# Get data notebook

This is the final step of the completion of the data package.

In [5]:
import time
import datetime
from copy import copy

from re_forecast.data.utils import slice_dates
from re_forecast.data.manage_data_storage import read_register
from re_forecast.data.get_data import download_and_format, get_rte_data

## 1/ Creating timing management decorators

The first step is to develop some timing management decorators to use with the 'get_data' funtions. Thsese timing management decorators will help respect the time delay between each API call imposed by the API provider (RTE in the first place).

In [2]:
# Test
time.time()

1710184295.9665208

In [3]:
def delay(func,
          minimal_call_timedelta = 10,
          calls = list()
          ):
    """Decorator that block the execution of a function
    before a given delay"""
    def wrapper(*args) -> any:
        """The wrapper return the function when two consecutive function call
        are more than x seconds appart, with x a defined timedelta"""

        # We append the call time to calls list
        calls.append(time.time())

        # The function is return at the first call
        if len(calls) <= 1:

            return func(*args)

        # The function is not return when the timedelta between two following
        # calls is less than the minimal timedelta. An error message is printed.
        elif calls[-1] - calls[-2] < minimal_call_timedelta:
            print(f"You cannot make two following {func.__name__} calls less than {minimal_call_timedelta}s appart.")

            return

        # In all other cases, the function is returned.
        else:

            return func(*args)

    return wrapper


In [4]:
@delay
def f1():
    print("Hello !")

In [5]:
f1()

Hello !


## 2/ Create the slice dates function

In order to be able to construct datasets that are over the timedelta limit fixed by the API (which start and end dates are more than the timedelta limit appart), we have to learn how to slice a time range into multiple sub time ranges, with the slice_dates function.

In [6]:
# Set the ressource_nb
ressource_nb = 1

# Set the start and end dates
start_date = "2022-09-01 00:00:00"
end_date = "2024-12-01 00:00:00"

# Set the dt format
dt_format = "%Y-%m-%d %H:%M:%S"

# This is the timedelatas of one data point for each ressource called
ressource_datapoint_timedelta = {1: datetime.timedelta(hours = 1),
                                 2: datetime.timedelta(hours = 1),
                                 3: datetime.timedelta(minutes = 15)}

# Limit timedelta (time ranges) for one API call for each ressource
ressource_time_delta = {1: 155, 2: 7, 3: 14}

# We set the data point timedelta corresponding to the ressource called
datapoint_timedelta = ressource_datapoint_timedelta[ressource_nb]
# Set the timedelta _limit depending on the ressource called
timedelta_limit = ressource_time_delta[ressource_nb]
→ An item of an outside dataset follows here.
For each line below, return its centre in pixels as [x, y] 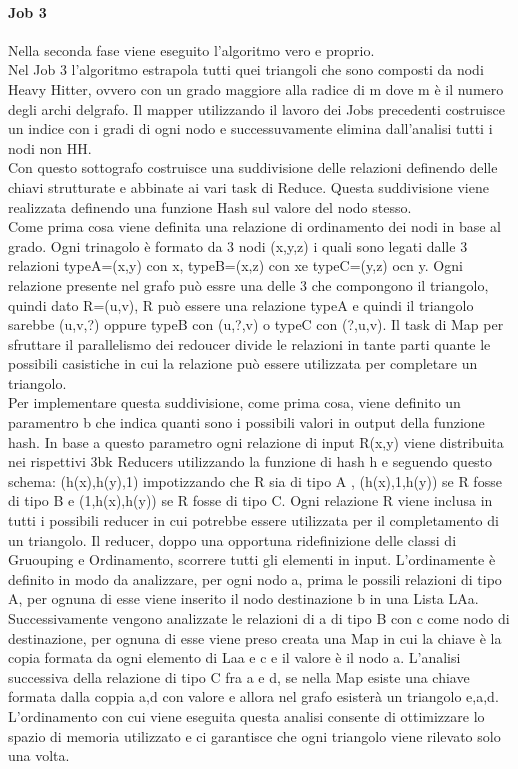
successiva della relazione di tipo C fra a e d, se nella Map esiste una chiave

# Transform start and end dates into datetime objects
start_date_dt = datetime.datetime.strptime(start_date, dt_format)
end_date_dt = datetime.datetime.strptime(end_date, dt_format)
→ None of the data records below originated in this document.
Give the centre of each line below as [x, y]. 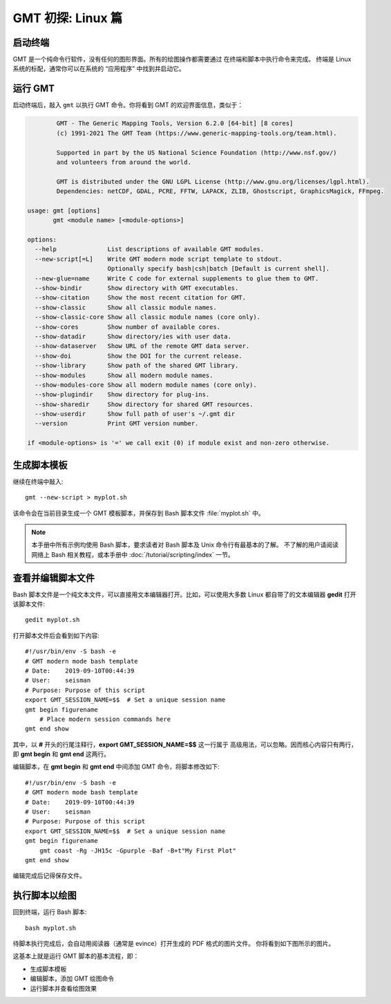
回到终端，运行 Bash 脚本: [50, 912]
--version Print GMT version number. [117, 423]
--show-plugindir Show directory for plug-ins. [122, 395]
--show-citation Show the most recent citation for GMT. [141, 298]
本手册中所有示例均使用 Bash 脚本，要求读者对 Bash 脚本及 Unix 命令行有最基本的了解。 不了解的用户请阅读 [185, 545]
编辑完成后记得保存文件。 [49, 876]
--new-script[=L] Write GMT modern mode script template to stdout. [159, 259]
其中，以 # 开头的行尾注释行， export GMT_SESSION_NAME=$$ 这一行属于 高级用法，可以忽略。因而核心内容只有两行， [185, 745]
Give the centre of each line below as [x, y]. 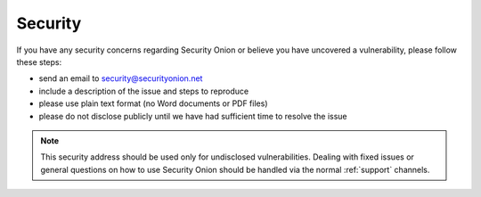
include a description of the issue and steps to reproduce [144, 91]
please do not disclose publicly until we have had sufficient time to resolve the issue [193, 116]
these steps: [39, 62]
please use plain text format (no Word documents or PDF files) [153, 103]
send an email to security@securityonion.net [121, 78]

# Compute the timedelta between end and start date
timedelta = end_date_dt - start_date_dt

# Divide the timedelta number of times that the timedelta limit fits in the
# time range (interval_nb), and the remaining in days
intervals_nb = timedelta.days // timedelta_limit

# Transform days_remain and timedelta_limit in datetime timedelta object
timedelta_limit_dt = datetime.timedelta(days = timedelta_limit)
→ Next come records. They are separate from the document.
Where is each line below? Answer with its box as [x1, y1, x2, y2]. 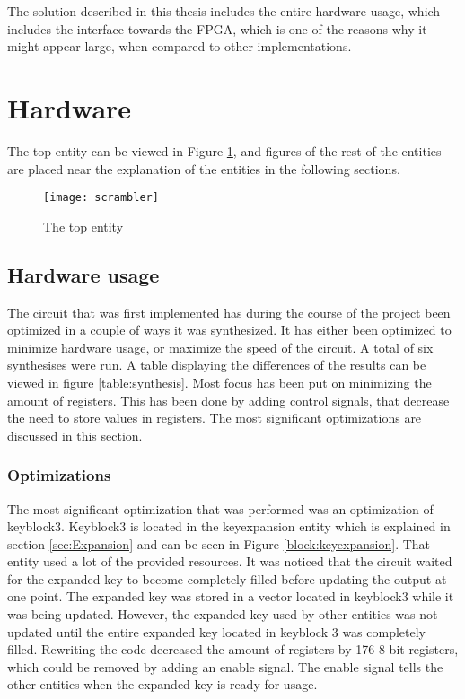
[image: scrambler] [43, 191, 159, 205]
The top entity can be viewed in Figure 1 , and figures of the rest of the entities [7, 141, 442, 160]
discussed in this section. [7, 425, 143, 444]
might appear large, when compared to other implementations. [7, 37, 352, 56]
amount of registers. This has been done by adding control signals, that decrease [7, 390, 450, 409]
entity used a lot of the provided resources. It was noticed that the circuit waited [7, 552, 452, 571]
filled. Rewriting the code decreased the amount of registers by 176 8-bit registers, [7, 640, 459, 659]
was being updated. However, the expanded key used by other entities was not [7, 605, 438, 624]

# Create the timeranges list
timeranges = list()

# Iterate over the intervals_nb to create the time subranges if the interval_nb is more than 0
if intervals_nb >= 1:
    for interval in range(intervals_nb):
        # Create a subrange dict
        subrange = dict()

        # Create the start_date and the end_date of this time range
        start_date_dt_sub = start_date_dt + interval * timedelta_limit_dt
        end_date_dt_sub = start_date_dt + (interval + 1) * timedelta_limit_dt

        # Fill the subrange dict
        # If the second sub start_date is filled, it is shifted so that there is no
        # overlaping point in the dataset downloaded via the API
        if interval >= 1:
            subrange["start_date"] = start_date_dt_sub + datapoint_timedelta

        # If this is the first start date, there is no shift
        else:
            subrange["start_date"] = start_date_dt_sub

        subrange["end_date"] = end_date_dt_sub

        # Add the subrange dict to the timeranges list
        timeranges.append(subrange)

    # Append the remaining time range
    remaining_start_date_dt = timeranges[-1]["end_date"] + datapoint_timedelta
    timeranges.append({"start_date": remaining_start_date_dt,
                       "end_date": end_date_dt})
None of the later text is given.